Personal life
- Born: 23 Shaʿbān 354 AH 25 August 965 CE Kairouan Fatimid Caliphate (present Tunisia)
- Died: 2 Muḥarram 437 AH 21 July 1045 CE Cordova Andalusia (present Spain)

Religious life
- Religion: Islam
- Sect: Sunni
- Jurisprudence: Maliki
- Creed: Ash'ari

Muslim leader
- Influenced by Ibn Abi Zayd, Al-Qabisi;

= Makki ibn Abi Talib al-Qaysi =

Mālikī jurist and scholar

Abū Muḥammad Makkī ibn Abī Ṭālib al-Qaysī al-Qayrawānī al-Andalusī al-Qurṭubī was a Mālikī jurist and, in the assessment of Angelika Neuwirth, "one of the earliest and most distinguished scholars in the science of Ḳurʾān reading [...] and especially the theory and art of recitation [...] in the Muslim West".

== Life ==
Makkī was born in al-Qayrawān, in present-day Tunisia, on 23 Shaʿbān 354 AH/25 August 965 CE. According to some sources, the ancestry of his father Abū Ṭālib was Ḥammūsh ibn Muḥammad, who was himself the son of Mukhtār, but Angelika Neuwirth regards this lineage as uncertain. Makkī is known to have travelled east to study in Cairo, focusing on philology, qirāʾa (Qurʾān-reading) and tajwīd (recitation); his studies there brought him into contact with leading scholars, including Abū Bakr al-Udfuwī (304–88 AH/916–98CE), and the father and son Abu l-Ṭayyib ʿAbd al-Munʿim ibn Ghalbūn al-Ḥalabī (d. 389 AH/999 CE) and Ṭāhir ibn Ghalbūn (d. 399 AH/1008CE). He studied in Cairo during the period 368–74 AH (978–84 CE); returned to al-Qayrawān for three years (during which time he studied with the jurists al-Qābisī (d. 403/1011) and Ibn Abī Zayd (d. 386/996)); spent 377–79 and 382–83 AH (987–89 and 992–93 CE) back in Cairo; and then 387–90 AH (998–1001 CE) in Mecca, where alongside studying and ḥajj he seems to have begun writing. His homeward journey took him through Jerusalem and Cairo.

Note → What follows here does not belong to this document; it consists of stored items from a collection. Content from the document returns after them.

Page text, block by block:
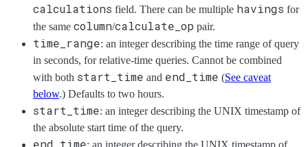
calculations field. There can be multiple havings for
the same column/calculate_op pair.
time_range: an integer describing the time range of query
in seconds, for relative-time queries. Cannot be combined
with both start_time and end_time (See caveat
below.) Defaults to two hours.
start_time: an integer describing the UNIX timestamp of
the absolute start time of the query.
end_time: an integer describing the UNIX timestamp of
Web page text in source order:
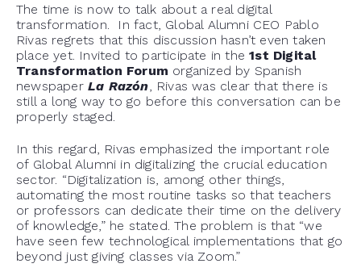
The time is now to talk about a real digital
transformation. In fact, Global Alumni CEO Pablo
Rivas regrets that this discussion hasn’t even taken
place yet. Invited to participate in the1st Digital
Transformation Forum organized by Spanish
newspaperLa Razón , Rivas was clear that there is
still a long way to go before this conversation can be
properly staged.
In this regard, Rivas emphasized the important role
of Global Alumni in digitalizing the crucial education
sector. “Digitalization is, among other things,
automating the most routine tasks so that teachers
or professors can dedicate their time on the delivery
of knowledge,” he stated. The problem is that “we
have seen few technological implementations that go
beyond just giving classes via Zoom.”
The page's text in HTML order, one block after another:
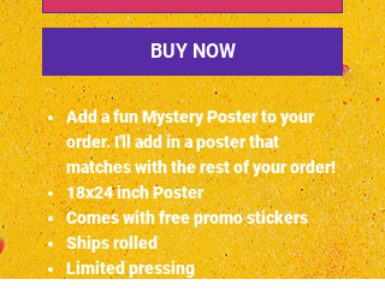
BUY NOW
Add a fun Mystery Poster to your
order. I'll add in a poster that
matches with the rest of your order!
18x24 inch Poster
Comes with free promo stickers
Ships rolled
Limited pressing
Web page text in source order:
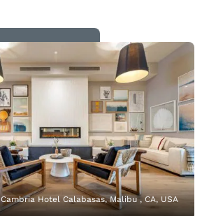
Cambria Hotel Calabasas, Malibu , CA, USA
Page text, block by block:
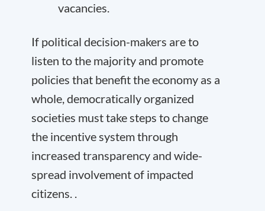
vacancies.
If political decision-makers are to
listen to the majority and promote
policies that benefit the economy as a
whole, democratically organized
societies must take steps to change
the incentive system through
increased transparency and wide-
spread involvement of impacted
citizens. .
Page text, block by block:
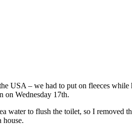
USA – we had to put on fleeces while
on Wednesday 17th.
water to flush the toilet, so I removed
house.
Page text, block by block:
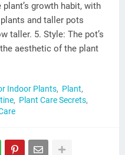
growth habit, with
and taller pots
taller. 5. Style: The pot’s
aesthetic of the plant
Indoor Plants
Plant
Plant Care Secrets
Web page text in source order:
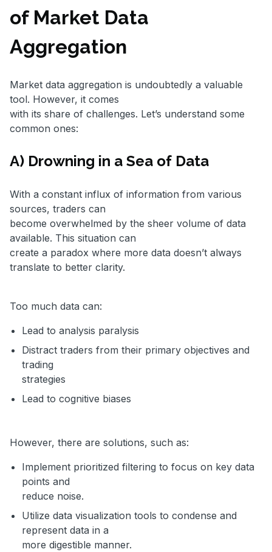
of Market Data
Aggregation
Market data aggregation is undoubtedly a valuable
tool. However, it comes
with its share of challenges. Let’s understand some
common ones:
A) Drowning in a Sea of Data
With a constant influx of information from various
sources, traders can
become overwhelmed by the sheer volume of data
available. This situation can
create a paradox where more data doesn’t always
translate to better clarity.
Too much data can:
Lead to analysis paralysis
Distract traders from their primary objectives and
trading
strategies
Lead to cognitive biases
However, there are solutions, such as:
Implement prioritized filtering to focus on key data
points and
reduce noise.
Utilize data visualization tools to condense and
represent data in a
more digestible manner.
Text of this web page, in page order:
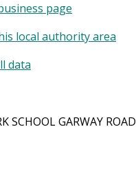
page
local authority area
data
SCHOOL GARWAY ROAD
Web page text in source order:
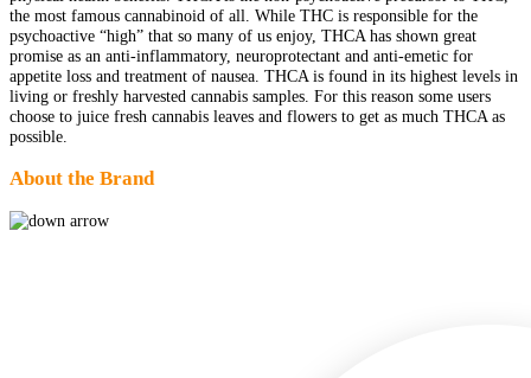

After two years in al-Qayrawān, Makkī departed for al-Andalus, where he spent the second half of his life and where he produced most of his eighty or more works. He arrived in 393 AH (1003 CE) and began to teach Qurʾān reading at the Masjid al-Nukhayla in Cordova's ʿAṭṭārīn district. According to Angelika Neuwirth, "it is largely due to him that the new development in Ḳurʾān reading scholarship which is connected with the Bag̲h̲dādī Imām al-ḳurrāʾ, Ibn Mud̲j̲āhid (d. 324/936 [...]) spread so soon via Aleppo and Cairo to Spain". Makkī held various religious and pedagogical posts in Cordova until his death in the city on 2 Muḥarram 437 AH (21 July 1045 CE).

== Works ==
Al-Makkī write over eighty works, including Kitab al-Tadhkira fi l-qirāʾāt, which was influenced by Ṭāhir ibn Ghalbūn's teachings; Kitāb al-Tabṣira; Kitāb al-Kashf; Kitāb Mushkil gharīb al-Qurʾān; Kitāb Mushkil iʿrāb al-Qurʾān, and Kitāb al-Kashf ʿan wujūh al-ḳirāʾāt al-sabʿ . He composed comprehensive commentary on the Qurʾān; this is believed to be lost, but al-Īḍāḥ li-nāsikh al-Qurʾān wa-mansūkhih, a treatise on "the special tafsīr problem of the abrogated verses" is known.